After the job runs, point Athena at the Catalog and query SELECT count(*) FROM lake_curated.events WHERE dt='2026-06-28' — no infrastructure touched.

Common Pitfalls

  • Crawlers running every hour on huge buckets. Crawler runtime scales with file count. Use exclusion patterns and partition projection in Athena instead of crawling for high-frequency partitions.
  • Bookmarks disabled, jobs reprocessing everything. Without transformation_ctx on both source and sink, the bookmark does nothing.
  • Tiny output files. Spark writes one file per partition per executor by default. Coalesce or repartition before write to avoid Athena performance death by a thousand small files.
  • Mixing DynamicFrames and DataFrames carelessly. Schema inference differs. Convert with toDF() and fromDF() explicitly when you need exact control.
  • Default 10 DPUs. A small job runs fine on 2 DPUs. Ten DPUs cost five times as much and may not be faster if the data is small.

Production Tips

Pick the right worker type. G.1X for general ETL, G.2X for memory-hungry joins, Python shell for tiny orchestration scripts that just call APIs (it’s cheap and starts fast). For sub-minute starts, use Glue 4.0 with the streaming runtime or move to EMR Serverless.

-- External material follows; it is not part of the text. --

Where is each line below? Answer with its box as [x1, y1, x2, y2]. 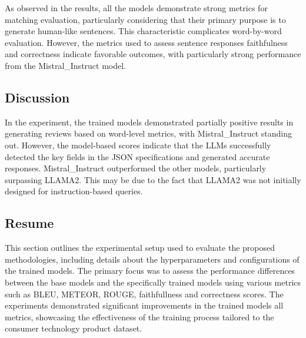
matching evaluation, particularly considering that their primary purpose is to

Always write Parquet with Snappy compression and a sane partition strategy (date or tenant). Add data-quality checks with Glue Data Quality rules so bad inputs fail the job rather than silently corrupting downstream tables.

Tag jobs with cost-center and set CloudWatch alarms on job duration; a job that suddenly doubles in runtime is the signal that someone uploaded a massive dump or a join key went skewed.

Wrap-up

Glue gives you Spark, a metastore, and bookmarks without managing clusters. Land raw data in partitioned S3, register it with a crawler, run a bookmarked Glue job to produce curated Parquet, and query with Athena. Mind your DPU choice and file sizes, and you’ll have a tidy serverless lakehouse pipeline.